The Metricbeat configuration file uses YAML for its syntax as it’s easier to read and write than other common data formats like XML or JSON. The syntax includes dictionaries, an unordered collection of name/value pairs, and also supports lists, numbers, strings, and many other data types.
All members of the same list or dictionary must have the same indentation level. Lists and dictionaries can also be represented in abbreviated form, which is somewhat similar to JSON using {} for dictionaries and [] for lists. For more info on the config file format.
The Metricbeat configuration file consists, mainly, of the following sections. More information on how to configure Metricbeat can be found here.
- The Modules configuration section can help with the collection of metrics from various systems.
- The Processors section is used to configure processing across data exported by Metricbeat (optional). You can define a processor globally at the top-level in the configuration or under a specific module so the processor is applied to the data collected for that module.
- The Output section determines the output destination of the processed data.
There are other sections you may include in your YAML such as a Kibana endpoint, internal queue, etc. You may view them and their different options at the configuring Metricbeat link. Each of the sections has different options and there are numerous module types, processors, different outputs to use, etc…

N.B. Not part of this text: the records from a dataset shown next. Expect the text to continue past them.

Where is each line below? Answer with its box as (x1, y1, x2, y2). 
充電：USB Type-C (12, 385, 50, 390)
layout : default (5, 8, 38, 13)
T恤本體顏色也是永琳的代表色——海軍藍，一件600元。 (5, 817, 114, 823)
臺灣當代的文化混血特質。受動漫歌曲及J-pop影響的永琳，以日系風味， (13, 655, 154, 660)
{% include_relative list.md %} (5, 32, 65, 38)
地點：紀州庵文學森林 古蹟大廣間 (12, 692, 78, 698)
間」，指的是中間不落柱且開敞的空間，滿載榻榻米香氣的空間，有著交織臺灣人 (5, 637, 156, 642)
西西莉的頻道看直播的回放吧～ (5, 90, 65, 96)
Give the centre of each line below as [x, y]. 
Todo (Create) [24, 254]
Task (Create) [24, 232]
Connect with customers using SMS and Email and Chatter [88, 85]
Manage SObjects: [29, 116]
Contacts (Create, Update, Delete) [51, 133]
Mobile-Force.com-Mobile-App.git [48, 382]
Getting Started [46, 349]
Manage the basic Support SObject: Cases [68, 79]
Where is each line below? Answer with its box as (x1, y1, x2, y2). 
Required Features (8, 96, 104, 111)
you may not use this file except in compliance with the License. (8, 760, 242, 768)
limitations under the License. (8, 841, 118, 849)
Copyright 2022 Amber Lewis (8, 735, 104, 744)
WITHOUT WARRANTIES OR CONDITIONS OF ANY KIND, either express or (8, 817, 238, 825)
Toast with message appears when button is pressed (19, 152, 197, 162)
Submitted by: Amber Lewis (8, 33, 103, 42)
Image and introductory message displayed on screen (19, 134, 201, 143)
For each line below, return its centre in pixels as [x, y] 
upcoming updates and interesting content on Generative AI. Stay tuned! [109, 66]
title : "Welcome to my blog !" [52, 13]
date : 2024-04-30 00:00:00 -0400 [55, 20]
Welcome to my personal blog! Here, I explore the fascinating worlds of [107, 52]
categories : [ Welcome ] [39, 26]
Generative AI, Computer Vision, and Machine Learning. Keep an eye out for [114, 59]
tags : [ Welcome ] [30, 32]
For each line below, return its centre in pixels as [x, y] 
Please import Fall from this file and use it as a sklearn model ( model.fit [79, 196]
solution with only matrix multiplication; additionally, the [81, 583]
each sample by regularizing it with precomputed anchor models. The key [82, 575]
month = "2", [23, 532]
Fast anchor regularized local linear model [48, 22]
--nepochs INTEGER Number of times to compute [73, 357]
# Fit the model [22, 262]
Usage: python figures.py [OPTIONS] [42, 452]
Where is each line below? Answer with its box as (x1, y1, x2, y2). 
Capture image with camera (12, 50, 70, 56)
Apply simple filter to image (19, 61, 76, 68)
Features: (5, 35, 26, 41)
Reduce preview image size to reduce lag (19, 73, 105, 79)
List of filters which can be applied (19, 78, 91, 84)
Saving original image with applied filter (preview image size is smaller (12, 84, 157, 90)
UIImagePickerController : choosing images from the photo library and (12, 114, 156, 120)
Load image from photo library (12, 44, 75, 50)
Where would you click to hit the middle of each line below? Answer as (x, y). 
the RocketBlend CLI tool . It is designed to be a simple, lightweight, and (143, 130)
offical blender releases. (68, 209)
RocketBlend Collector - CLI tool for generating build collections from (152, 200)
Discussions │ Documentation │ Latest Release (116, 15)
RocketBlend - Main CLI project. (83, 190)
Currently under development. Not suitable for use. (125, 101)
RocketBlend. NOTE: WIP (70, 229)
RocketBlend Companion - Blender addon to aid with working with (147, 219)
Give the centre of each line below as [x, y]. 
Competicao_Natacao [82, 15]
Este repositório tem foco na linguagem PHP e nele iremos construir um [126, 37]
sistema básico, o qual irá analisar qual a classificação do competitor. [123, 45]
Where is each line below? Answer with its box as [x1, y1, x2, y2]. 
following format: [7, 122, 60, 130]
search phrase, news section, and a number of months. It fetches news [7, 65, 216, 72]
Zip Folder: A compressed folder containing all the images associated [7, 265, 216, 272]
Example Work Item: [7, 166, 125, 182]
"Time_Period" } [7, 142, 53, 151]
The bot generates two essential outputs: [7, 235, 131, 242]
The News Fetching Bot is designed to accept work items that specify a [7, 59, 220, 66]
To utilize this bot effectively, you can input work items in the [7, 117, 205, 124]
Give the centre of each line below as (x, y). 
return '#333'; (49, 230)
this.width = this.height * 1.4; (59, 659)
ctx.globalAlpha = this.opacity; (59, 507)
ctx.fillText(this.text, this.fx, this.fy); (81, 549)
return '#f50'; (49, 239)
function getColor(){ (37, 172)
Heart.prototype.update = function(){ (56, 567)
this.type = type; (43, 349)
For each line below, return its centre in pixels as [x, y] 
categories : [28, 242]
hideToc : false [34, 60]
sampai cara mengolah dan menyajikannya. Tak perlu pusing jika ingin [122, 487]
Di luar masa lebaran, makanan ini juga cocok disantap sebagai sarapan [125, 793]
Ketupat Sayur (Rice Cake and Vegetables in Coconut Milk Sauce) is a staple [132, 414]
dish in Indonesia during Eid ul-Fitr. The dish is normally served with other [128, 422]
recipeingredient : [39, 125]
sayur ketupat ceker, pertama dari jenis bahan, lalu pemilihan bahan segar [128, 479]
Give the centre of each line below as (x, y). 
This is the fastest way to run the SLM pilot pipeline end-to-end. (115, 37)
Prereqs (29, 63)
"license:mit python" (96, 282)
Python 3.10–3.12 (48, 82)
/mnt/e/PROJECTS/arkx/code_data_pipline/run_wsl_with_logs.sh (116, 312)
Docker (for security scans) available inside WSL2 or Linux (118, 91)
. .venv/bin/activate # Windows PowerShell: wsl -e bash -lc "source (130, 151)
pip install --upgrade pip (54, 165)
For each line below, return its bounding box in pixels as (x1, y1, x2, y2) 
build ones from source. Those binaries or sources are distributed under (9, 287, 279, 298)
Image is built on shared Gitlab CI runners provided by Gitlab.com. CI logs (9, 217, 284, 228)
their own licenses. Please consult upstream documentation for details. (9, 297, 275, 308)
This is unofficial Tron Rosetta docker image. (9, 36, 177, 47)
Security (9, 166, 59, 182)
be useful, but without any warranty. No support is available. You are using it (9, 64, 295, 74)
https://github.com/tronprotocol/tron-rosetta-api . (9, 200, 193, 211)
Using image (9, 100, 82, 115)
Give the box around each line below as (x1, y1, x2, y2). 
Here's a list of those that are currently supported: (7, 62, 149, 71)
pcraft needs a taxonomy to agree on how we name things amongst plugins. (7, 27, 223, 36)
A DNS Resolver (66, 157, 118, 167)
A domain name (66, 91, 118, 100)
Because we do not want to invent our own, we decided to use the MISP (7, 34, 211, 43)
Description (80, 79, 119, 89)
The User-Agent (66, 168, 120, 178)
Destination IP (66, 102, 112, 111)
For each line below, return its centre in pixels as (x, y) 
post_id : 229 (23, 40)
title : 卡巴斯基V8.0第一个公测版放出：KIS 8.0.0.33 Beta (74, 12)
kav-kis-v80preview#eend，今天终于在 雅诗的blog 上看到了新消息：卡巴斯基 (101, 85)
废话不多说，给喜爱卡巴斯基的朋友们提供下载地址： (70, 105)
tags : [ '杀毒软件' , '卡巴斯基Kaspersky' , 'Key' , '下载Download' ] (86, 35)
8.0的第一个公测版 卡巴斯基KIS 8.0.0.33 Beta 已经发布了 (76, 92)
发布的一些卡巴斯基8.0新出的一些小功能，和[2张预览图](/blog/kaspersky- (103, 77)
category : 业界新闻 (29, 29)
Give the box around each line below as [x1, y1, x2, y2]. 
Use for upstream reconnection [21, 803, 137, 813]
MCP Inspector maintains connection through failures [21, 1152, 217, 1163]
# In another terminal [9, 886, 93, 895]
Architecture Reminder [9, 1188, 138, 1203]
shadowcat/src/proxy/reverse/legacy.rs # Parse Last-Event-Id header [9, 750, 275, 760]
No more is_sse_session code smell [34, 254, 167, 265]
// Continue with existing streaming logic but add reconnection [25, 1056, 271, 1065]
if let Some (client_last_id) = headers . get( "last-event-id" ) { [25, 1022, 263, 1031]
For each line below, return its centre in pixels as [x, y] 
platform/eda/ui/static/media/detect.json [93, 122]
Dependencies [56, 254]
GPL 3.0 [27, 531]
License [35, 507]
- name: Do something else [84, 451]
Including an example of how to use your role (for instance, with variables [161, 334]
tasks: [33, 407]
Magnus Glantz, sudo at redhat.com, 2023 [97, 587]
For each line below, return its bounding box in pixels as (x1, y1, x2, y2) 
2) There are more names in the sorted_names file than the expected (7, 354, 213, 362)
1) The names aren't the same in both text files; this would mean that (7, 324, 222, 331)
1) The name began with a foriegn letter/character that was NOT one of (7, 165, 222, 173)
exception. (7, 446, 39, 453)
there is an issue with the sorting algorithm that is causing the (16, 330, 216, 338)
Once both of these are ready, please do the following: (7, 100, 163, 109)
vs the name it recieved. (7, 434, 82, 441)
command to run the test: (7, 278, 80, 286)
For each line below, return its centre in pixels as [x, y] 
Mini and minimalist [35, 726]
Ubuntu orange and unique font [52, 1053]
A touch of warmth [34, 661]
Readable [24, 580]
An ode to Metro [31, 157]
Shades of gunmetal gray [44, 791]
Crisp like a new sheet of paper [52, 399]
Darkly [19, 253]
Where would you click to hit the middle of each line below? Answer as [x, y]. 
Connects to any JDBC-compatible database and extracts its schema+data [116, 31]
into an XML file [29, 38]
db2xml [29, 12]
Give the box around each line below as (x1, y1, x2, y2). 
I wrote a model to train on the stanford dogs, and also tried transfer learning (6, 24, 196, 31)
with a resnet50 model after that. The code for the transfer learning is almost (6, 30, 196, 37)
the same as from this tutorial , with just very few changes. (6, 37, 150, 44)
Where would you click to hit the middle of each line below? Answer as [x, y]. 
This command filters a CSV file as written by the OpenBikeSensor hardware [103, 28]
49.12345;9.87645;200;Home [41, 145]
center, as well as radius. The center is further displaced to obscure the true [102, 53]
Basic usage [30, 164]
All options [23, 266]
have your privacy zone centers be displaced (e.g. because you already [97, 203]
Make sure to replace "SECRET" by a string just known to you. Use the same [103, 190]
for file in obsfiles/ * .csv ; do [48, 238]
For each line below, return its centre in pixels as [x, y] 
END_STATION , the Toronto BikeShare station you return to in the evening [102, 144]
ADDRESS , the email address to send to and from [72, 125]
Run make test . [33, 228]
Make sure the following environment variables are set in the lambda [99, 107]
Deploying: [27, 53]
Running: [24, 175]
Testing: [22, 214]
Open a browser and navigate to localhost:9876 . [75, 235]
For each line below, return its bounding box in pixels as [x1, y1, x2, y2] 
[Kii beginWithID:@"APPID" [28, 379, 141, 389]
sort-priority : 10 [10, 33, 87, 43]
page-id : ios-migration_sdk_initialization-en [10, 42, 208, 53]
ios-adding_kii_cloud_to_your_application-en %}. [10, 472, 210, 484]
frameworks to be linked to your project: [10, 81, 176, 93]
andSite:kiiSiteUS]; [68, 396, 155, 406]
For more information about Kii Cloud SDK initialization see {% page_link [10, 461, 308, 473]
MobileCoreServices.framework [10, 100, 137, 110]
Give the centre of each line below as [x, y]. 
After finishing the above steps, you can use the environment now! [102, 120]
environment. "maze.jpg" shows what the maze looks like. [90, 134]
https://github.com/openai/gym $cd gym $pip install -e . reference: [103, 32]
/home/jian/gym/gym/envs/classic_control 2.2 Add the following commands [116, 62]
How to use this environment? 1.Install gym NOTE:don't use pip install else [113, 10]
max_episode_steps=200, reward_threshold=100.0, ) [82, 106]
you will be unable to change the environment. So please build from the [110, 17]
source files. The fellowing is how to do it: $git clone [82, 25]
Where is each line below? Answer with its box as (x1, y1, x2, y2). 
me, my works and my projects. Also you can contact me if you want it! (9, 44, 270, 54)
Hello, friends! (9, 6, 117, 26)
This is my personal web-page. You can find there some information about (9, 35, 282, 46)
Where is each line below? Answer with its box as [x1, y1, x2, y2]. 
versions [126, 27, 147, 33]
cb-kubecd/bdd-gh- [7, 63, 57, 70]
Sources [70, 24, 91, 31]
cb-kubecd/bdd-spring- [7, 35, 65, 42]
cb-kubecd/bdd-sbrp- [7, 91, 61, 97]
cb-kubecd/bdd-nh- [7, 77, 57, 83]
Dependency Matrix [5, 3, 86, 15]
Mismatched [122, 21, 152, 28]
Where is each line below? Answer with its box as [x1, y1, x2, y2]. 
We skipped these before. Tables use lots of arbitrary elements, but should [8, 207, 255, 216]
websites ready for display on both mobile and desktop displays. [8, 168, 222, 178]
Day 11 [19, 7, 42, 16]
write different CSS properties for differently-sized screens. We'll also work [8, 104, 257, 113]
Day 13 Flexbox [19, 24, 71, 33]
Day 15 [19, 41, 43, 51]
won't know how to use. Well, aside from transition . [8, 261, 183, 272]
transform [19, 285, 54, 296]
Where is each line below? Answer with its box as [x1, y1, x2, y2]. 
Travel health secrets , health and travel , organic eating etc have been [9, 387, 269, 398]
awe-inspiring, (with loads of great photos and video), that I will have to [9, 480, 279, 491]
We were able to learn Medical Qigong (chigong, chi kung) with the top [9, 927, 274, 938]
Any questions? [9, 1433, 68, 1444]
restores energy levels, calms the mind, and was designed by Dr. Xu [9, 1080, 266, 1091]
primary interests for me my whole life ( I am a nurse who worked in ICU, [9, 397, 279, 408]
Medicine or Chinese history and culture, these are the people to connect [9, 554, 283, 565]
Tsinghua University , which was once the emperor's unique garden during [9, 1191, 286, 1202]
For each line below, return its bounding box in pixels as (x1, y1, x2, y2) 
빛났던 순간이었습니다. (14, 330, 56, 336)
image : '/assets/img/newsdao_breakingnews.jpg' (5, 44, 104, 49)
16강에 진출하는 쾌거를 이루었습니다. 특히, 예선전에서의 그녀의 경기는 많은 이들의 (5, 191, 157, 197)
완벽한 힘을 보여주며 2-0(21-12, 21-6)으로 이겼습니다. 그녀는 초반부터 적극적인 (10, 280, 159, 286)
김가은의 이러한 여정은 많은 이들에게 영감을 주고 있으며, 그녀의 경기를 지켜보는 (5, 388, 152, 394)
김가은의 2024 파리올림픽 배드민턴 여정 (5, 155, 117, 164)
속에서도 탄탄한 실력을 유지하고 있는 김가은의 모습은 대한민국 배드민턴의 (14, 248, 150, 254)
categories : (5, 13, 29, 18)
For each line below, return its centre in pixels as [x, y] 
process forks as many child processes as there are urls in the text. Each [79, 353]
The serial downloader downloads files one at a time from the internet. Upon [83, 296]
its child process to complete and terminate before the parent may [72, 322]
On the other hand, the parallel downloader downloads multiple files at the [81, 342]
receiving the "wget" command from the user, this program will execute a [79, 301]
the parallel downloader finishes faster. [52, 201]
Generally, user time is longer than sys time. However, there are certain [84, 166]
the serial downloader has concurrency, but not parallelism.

In this post, I will go over the main sections you may use and focus on giving examples that worked for us here at Coralogix.
Modules
The Modules section defines the Metricbeat input, the metrics that will be collected by Metricbeat, each module contains one or multiple metric sets. There are various module types you may use with Metricbeat, you can configure modules in the modules.d directory (recommended), or in the Metricbeat configuration file. In my examples, I’ll configure the module in the Metricbeat configuration file. Here is an example of the System module. For more info on configuring modules and module types.
#============================= Metricbeat Modules =============================
metricbeat.modules:
- module: system
metricsets:
- cpu # CPU usage
- load # CPU load averages
- memory # Memory usage
- network # Network IO
#- core # Per CPU core usage
#- diskio # Disk IO
#- filesystem # File system usage for each mountpoint
#- fsstat # File system summary metrics
#- raid # Raid
#- socket # Sockets and connection info (linux only)
#- service # systemd service information
enabled: true
period: 10s
There are some more options to this module type as you can observe in the full example config file. These are all the available metric sets with the system module type, the enable parameter is optional, by default if not specified it is set to true and the period parameter is setting how often the metric sets are executed. This setting is required for all module types. You may include multiple module types, all in the same YAML configuration. If you are working with Coralogix and wish to send your metrics to your Coralogix account you will have to include the fields parameter with our required fields, this is beside the fact you need to choose our Logstash endpoint in your config output, we will see a similar example later.
Processors
You can use Processors in order to process events before they are sent to the configured output. The libbeat library provides processors for reducing the number of exported fields, performing additional processing and decoding, etc… Each processor receives an event, applies a defined action to the event, and returns the event. If you define a list of processors, they are executed in the order they are defined in the configuration file. This is an example of several processors configured. For more information on filtering and enhancing your data.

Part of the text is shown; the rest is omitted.